Koh is a respected analyst, and I haven’t seen the research report in which he said this – only the Reuters story that reported on it. He probably has thought his recommendation through thoroughly. But let’s put this story to the test, according to the ratios that really matter: cashflow and valuations.

STATS ChipPAC didn’t generate cash in the last twelve months, yet trades at around 2x book value. It generates a return of 4% and pays no dividend.

Chartered Semi is trading at 1.14x book value. Last financial year, it had cashflow of 22 cents per share. But return on equity was negative 11.4%. And it paid no dividend.

UTAC had cashflow per share of 16 cents last financial year and is trading at around 1.4x book value. It’s not paying dividends either, but at least return on equity hovers around 12%.

Global Test generates cash of about 7 cents per share and is trading at 1.1x book value. No dividend here either but it generates a return on equity of around 16 times.

Here are my thoughts:

First, the sector does not seem to be as overpriced as one might think. We’re certainly not seeing any “irrational exuberance”, with stockprices at 2-3 times earnings.

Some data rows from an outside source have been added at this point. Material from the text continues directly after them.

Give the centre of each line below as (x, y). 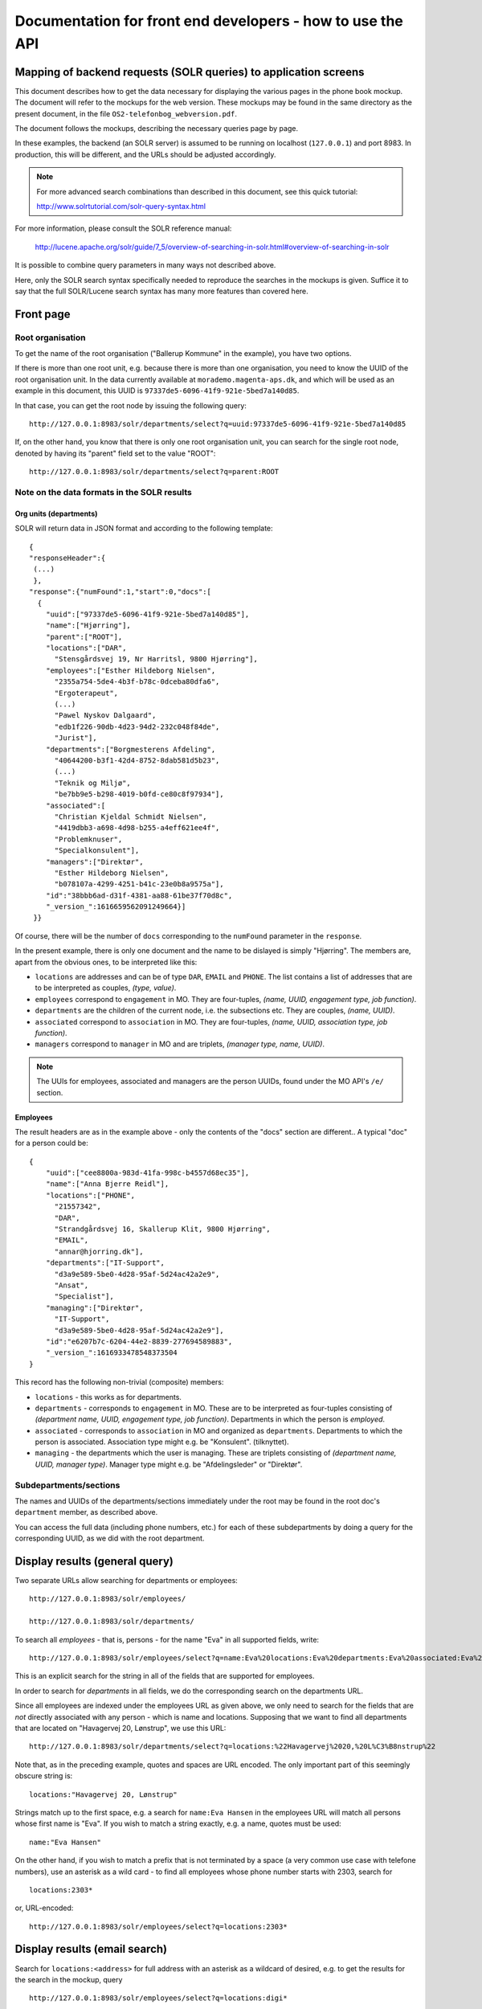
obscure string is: (44, 1776)
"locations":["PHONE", (90, 1195)
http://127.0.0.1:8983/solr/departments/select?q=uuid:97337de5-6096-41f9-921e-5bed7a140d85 (218, 424)
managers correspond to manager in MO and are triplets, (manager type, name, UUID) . (180, 1044)
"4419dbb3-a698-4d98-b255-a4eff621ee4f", (137, 828)
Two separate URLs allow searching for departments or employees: (127, 1581)
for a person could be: (51, 1143)
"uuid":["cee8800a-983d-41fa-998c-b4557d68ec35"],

Second, they’re all dogs where free cashflow – the ultimate measure of a company’s financial health – is concerned. Sure enough, it’s a tough business to be in and I don’t envy management – many of whom I have interviewed and met personally – to be trying to increase margins and make a buck. But I’m not here to sugarcoat management’s abilities. I’m here to talk about investors. And as an investor, I wouldn’t touch these stocks with a barge pole. Except maybe UTAC. JC Lee is a good operator. Experienced. Seems to know what he’s doing. But why wade into a stock that’s not paying dividend at 1.4x book value when you can pick up, say, Magnecomp (if you really wanted to be in tech), which is trading at 0.94x book value. That is, you can buy the stock for less than the company is actually worth? Magnecomp gave guidance this evening of a return to profitability. I’m not too keen on a company whose management misjudges demand so badly that not only does demand not materialise but by their own admission they ramped up staff, inventory and production in anticipation of it. But as I said, it’s a tough business to be in, and I would never claim to be able to do it any better.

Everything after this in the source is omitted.